Description:
I encounter a duplicate entry on key 1 when replication is running, and this is happening because slaves 'jump' one or two auto_increment values at a time, when they should not.
How to repeat:
I have a table, named ACCOUNTS, with a structure like this :
CREATE TABLE `ACCOUNTS` (
`REFA` int(11) NOT NULL auto_increment,
`DATEEX datetime default NULL,
`REFB int(10) default NULL,
`REFC` int(10) default NULL,
`REFP` int(10) default NULL,
`PROD` varchar(100) NOT NULL default '',
`DATEO` datetime default NULL,
`CODEO` varchar(4) default NULL,
`REFO` varchar(12) default NULL,
`INSERTDATE` timestamp(14) NOT NULL,
PRIMARY KEY (`REFA`),
KEY `REFC` (`REFC`),
KEY `CODEO` (`CODEO`),
KEY `REFO` (`REFO`),
KEY `DATEO` (`DATEO`)
) TYPE=MyISAM;
The master table has more than 235000 records and it is working perfectly fine. I recently altered the table to destroy the primary key and rebuilt it using an ALTER TABLE with an ORDER BY option to order the records using DATEO. So my auto_increment key has no problem and there is no 'hole' or 'jump' between 2 keys.
There is only one way to insert datas in this table, and it's done every 15 minutes by a schedule VBS. This VBS is made on purpose to synchronise different tables, and sort of merge them in ACCOUNTS. This script works like this, and uses manually created temporary tables:
--------
1> I drop, if it exists, my temporary table, tTEMP
2> I create a temporary table, named tTEMP, with one field, indexed, name REFO. The table type is HEAP.
3> I insert into this table all the REFO from table ACCOUNT with CODEO in ('ZORD', 'XORD')
4> I drop, if exists, another temporary table, tTEMP2
5> I create tTEMP2 with a field name REFF, indexed. Table type is HEAP.
6> I fill tTEMP2 with and (INSERT INTO ... SELECT) that takes datas from another table, 'S_F' :
INSERT INTO tTEMP2 (REFF) SELECT DISTINCTROW S_F.REFFACTURE FROM S_F LEFT JOIN tTEMP AS A_C ON S_F.REFF = A_C.REFOPE WHERE S_F.DATEV >= DATE_SUB(CurDate(), INTERVAL 1 MONTH) AND S_F.REFB <> 5 AND S_F.DATEA Is NOT NULL AND (A_C.REFO IS NULL)
It's done like this not to insert into tTEMP2 values that are already in ACCOUNTS.

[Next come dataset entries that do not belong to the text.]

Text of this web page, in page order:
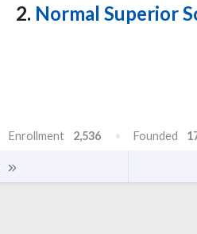
2. Normal Superior
Enrollment 2,536 Founded
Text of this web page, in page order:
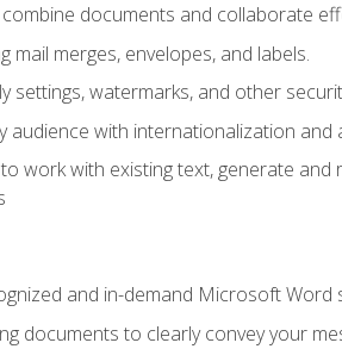
documents and collaborate
merges, envelopes, and labels.
settings, watermarks, and other
audience with internationalization and
work with existing text, generate
and in-demand Microsoft
documents to clearly convey your
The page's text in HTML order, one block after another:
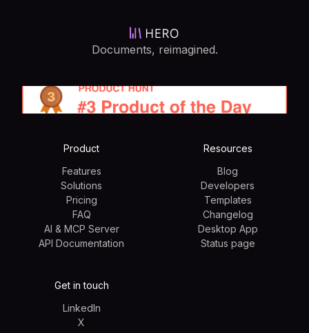
Documents, reimagined.
Product
Features
Solutions
Pricing
FAQ
AI & MCP Server
API Documentation
Resources
Blog
Developers
Templates
Changelog
Desktop App
Status page
Get in touch
LinkedIn
X
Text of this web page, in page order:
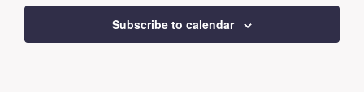
Subscribe to calendar
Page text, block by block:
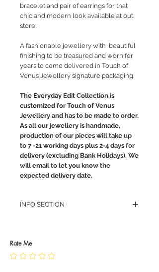
bracelet and pair of earrings for that
chic and modern look available at out
store.
A fashionable jewellery with beautiful
finishing to be treasured and worn for
years to come delivered in Touch of
Venus Jewellery signature packaging.
The Everyday Edit Collection is
customized for Touch of Venus
Jewellery and has to be made to order.
As all our jewellery is handmade,
production of our pieces will take up
to 7 -21 working days plus 2-4 days for
delivery (excluding Bank Holidays). We
will email to let you know the
expected delivery date.
INFO SECTION
JEWELLERY CARE
Rate Me
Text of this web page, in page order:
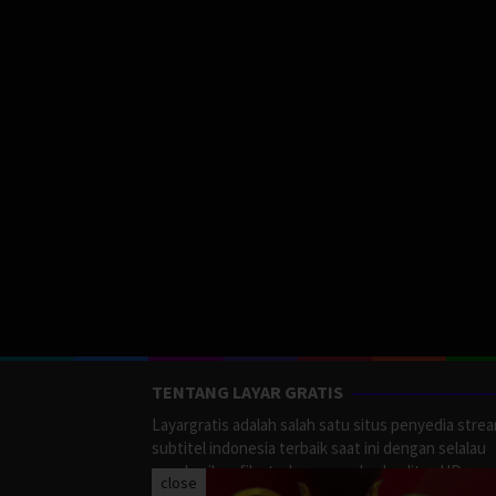
TENTANG LAYAR GRATIS
Layargratis adalah salah satu situs penyedia
subtitel indonesia terbaik saat ini dengan selalau
memberikan film terbaru yang berkualitas HD.
close
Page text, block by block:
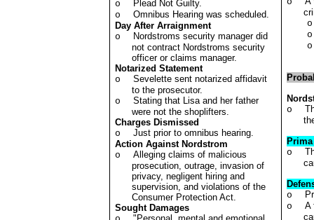
o
Plead Not Guilty.
o
Omnibus Hearing was scheduled.
Day After Arraignment
o
Nordstroms security manager did
not contract Nordstroms security
officer or claims manager.
Notarized Statement
o
Sevelette sent notarized affidavit
to the prosecutor.
o
Stating that Lisa and her father
were not the shoplifters.
Charges Dismissed
o
Just prior to omnibus hearing.
Action Against Nordstrom
o
Alleging claims of malicious
prosecution, outrage, invasion of
privacy, negligent hiring and
supervision, and violations of the
Consumer Protection Act.
Sought Damages
o
o
o
o
o
o
o
A
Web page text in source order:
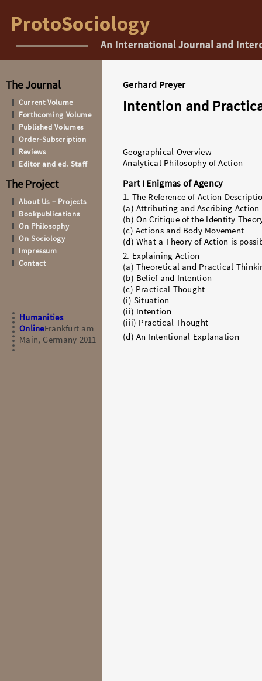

7> At this point, I have in tTEMP2 the REFF of things I want inserted in my ACCOUNTS table, and I do my final insert :
INSERT INTO ACCOUNTS (....) SELECT (.....) FROM ('a lot of inner joins of several tables datas are coming from').
------
As said above, it's working great on the master server.
Now I have set up 2 replication slaves, on 2 other servers.
- I stopped the master.
- I copied the datas from the master to the slaves
- I restarted the master
- I started the slaves with all the replication options and parameters I want, and it's working fine, until something awful happens.
Something like 2 hours after replication started and was working great, there is, at one time, a problem.
As I said, my VBS script is running every 15 minutes and thus worked about 7 or 8 times before the crash, inserting datas without any problem. But the last one created a 'jump' in the primary key (REFA) on both slaves, at the very same time, with the very same key.
See, on the master, it's like that in the datas :
REFA REFB REFC .....
237088 ABC 123
237087 DEF 456
237086 GHI 789
237085 KLM 012
237084 NOP 345
Where on slaves it's like this :
REFA REFB REFC .....
237089 ABC 123
237088 DEF 456
237086 GHI 789
237084 KLM 012
237083 NOP 345
And then, in the error log on both slaves, I have an error saying :
040715 4:17:46 Slave I/O thread: Failed reading log event, reconnecting to retry, log 'dataserver-bin.044' position 196161
ERROR: 1062 Duplicate entry '237088' for key 1
Strange because it shouldn't happen, and because it's not even the last record in the slave tables...
Please note that no inserts are done in the table but with the VBS, and that SELECT only are made. It's happening only with this table, and at random time after the slave is restarted. Slaves are only used for replication/backup machines, nothing else.
I'm using mySQL 4.0.13 on windows 2K server. Slaves and masters are same version.